- _EXERCISE_
Of the entries below, return exactly those lines that fall between the one containing "The page's text" and the one containing "Web page text", the two end lines included.

━━ SUPPLIED MATERIAL ━━

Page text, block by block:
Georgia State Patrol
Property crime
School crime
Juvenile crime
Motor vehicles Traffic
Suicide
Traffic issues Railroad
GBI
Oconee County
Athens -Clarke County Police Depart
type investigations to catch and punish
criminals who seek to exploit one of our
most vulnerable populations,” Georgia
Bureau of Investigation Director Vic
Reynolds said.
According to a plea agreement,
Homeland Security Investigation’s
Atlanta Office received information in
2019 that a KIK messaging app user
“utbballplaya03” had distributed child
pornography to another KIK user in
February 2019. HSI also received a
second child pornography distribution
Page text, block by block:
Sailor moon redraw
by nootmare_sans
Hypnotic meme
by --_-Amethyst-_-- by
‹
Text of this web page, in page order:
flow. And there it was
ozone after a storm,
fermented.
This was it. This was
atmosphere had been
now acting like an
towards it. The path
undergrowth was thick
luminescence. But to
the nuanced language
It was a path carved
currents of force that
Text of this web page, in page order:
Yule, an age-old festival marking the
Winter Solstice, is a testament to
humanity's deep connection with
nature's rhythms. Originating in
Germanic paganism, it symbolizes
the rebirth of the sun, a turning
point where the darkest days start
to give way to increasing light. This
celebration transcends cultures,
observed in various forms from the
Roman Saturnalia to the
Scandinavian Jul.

━━━
━━ SUPPLIED MATERIAL ━━

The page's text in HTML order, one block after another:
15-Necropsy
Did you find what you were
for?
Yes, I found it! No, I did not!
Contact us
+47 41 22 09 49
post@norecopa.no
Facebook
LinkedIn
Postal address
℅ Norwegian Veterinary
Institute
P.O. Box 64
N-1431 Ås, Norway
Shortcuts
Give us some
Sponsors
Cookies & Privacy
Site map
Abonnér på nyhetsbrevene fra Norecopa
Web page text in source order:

━━━

- _ANSWER BOX_
The page's text in HTML order, one block after another:
15-Necropsy
Did you find what you were
for?
Yes, I found it! No, I did not!
Contact us
+47 41 22 09 49
post@norecopa.no
Facebook
LinkedIn
Postal address
℅ Norwegian Veterinary
Institute
P.O. Box 64
N-1431 Ås, Norway
Shortcuts
Give us some
Sponsors
Cookies & Privacy
Site map
Abonnér på nyhetsbrevene fra Norecopa
Web page text in source order:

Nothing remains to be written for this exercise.